The activation of the clotting process comes from factors in the damaged tissue but can also begin when the blood comes into contact with substances outside the body. Once these molecules are activated, the contents of any collection of blood could be lost.
There are other reasons blood cannot sit indefinitely inside of a collection bag. Cord blood continues to "live" after it has been extracted from the umbilical cord, but it is missing the bodily functions that supply it with energy and dispose of waste. Specifically, the red and white cells are still metabolizing glucose and creating lactic acid. Lower temperatures keep the rate of glycolysis at a lower limit, (This is why the cord blood's stem cells and white cells are cryo-preserved at temperatures of −310 degrees Fahrenheit; it effectively stops any chemical reactions that could damage the cells.) but up until cord blood can be cryo-preserved, it must be kept safe during transportation.

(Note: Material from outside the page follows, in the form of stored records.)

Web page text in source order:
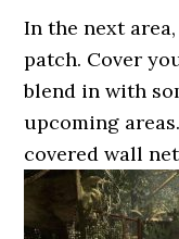
In the next
patch. Cover
blend in with
upcoming
covered wall
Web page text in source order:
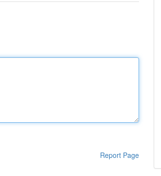
Report Page
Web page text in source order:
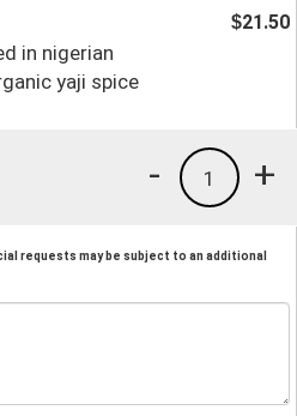
in nigerian
yaji spice
$21.50
+
1
-
requests may be subject to an additional
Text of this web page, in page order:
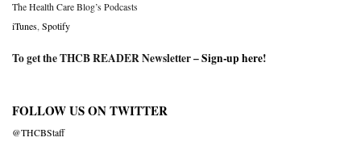
The Health Care Blog’s Podcasts
iTunes Spotify
To get the THCB READER Newsletter –Sign-up here!
FOLLOW US ON TWITTER
@THCBStaff
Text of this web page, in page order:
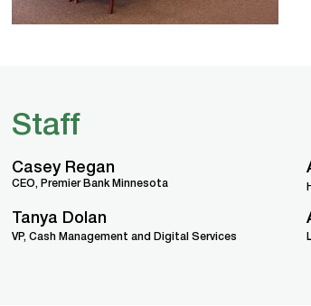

Collection bags like this come pre-filled with 35 mL of CPD anti-coagulant.
Anti-coagulants are used in the cord blood bag to keep the coagulation cascade from occurring and to supply the cells with nourishment while helping to minimize the effects of waste. It provides a larger window of opportunity to keep the blood stabilized. While there are a number of different anti-coagulants used in blood products, most cord blood banks either use a citrate-based anti-coagulant, as recommended by the FDA, or heparin.
Citrate is a common component of anti-coagulants. It is a calcium-bonding agent that prevents coagulation by interfering with the calcium-dependent steps.

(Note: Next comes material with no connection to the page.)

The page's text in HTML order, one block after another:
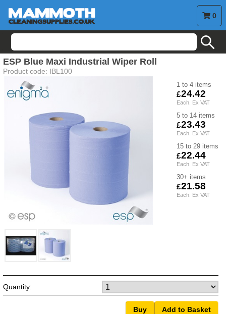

Sodium citrate has been used since the 1890s and is widely considered to be effective and non-toxic. Citrate–dextrose solutions were used in the first blood banks set up during World War I. In 1943, acid–citrate–dextrose (ACD) was developed, and in 1957, ACD's less-acidic replacement, citrate–phosphate–dextrose (CPD), was introduced. ACD and CPD give cord blood a shelf life of 21 days. Developed in the 1970s, CPDA-1 adds adenine, which aids cell metabolism, and gives blood a shelf life of 35 days.
Heparin is mainly derived from pig intestines.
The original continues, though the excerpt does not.